Definition of consent
From 1 January 2022, an amendment to the CCPA (AB 694) takes effect. It defines consent as a “freely given, specific, informed, and unambiguous indication.”
For now, this revised definition doesn’t change when you must get consent. However, it may affect the way you collect consent from a child, parent, or guardian. You should make sure:
- The consent request includes a clear link to details of what information you collect and how you use it.
- You don’t make the provision of services or their pricing dependent on the person consenting to data use (unless that use is necessary to provide the service.)
- You require an active and intentional signal of consent such as ticking a box or changing a toggle setting. (Don’t use pre-ticked boxes or say that you’ll assume consent unless told otherwise.)
Right to opt-out
The CCPA’s right to opt-out, detailed in section 8 of the legislation, is arguably a case of implied consent. The law says you can sell somebody’s data unless and until they exercise their opt-out right and make clear they do not consent to the sale.

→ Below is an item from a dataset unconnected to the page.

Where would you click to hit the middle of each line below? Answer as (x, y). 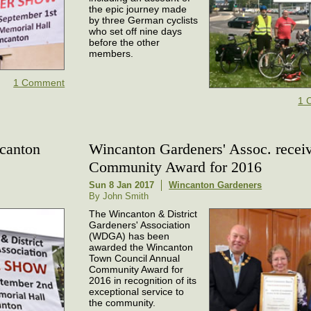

Note that the right only covers you selling their data. The opt-out doesn’t apply to you sharing data or disclosing it in return for something other than money.
The CCPA says you must have a web page that lets people contact you and exercise the opt-out. You must have a text link on your home page that points to the opt-out page. This link must use the text “Do Not Sell My Personal Information.”
If somebody exercises their opt-out right, you must comply within 10 days. You must then wait 12 months before you ask for permission to begin selling their data again. You can only start selling the data again if the person gives this permission, and they can withdraw this permission later on by opting-out again.
After an opt-out, you have 90 days to contact anyone to whom you have sold the person’s data. They must then act as if they had received a direct opt-out from the consumer, meaning they stop selling the data themselves and contact anyone they have sold it to.
What are the penalties for noncompliance?
Unlike in some privacy laws, sections 11 and 12 of the CCPA set out multiple routes to punishment for failing to comply.
The state Attorney General is responsible for policing unintentional breaches of the CCPA. In such cases, the Attorney General can tell you to correct the breach within 30 days. If you don’t meet this deadline, you face a fine of $2,500 per violation under the state’s Business and Professions Code.
If you intentionally breach the CCPA, the state Attorney General can levy a fine of up to $7,500 for each individual violation.
If your business is hit by a data breach and the personal information involved wasn’t encrypted or redacted, the affected individuals can take private legal action against you. A court can award damages of up to $750 per consumer or the actual losses suffered, whichever is greater. The court can also issue penalties on top of these damages.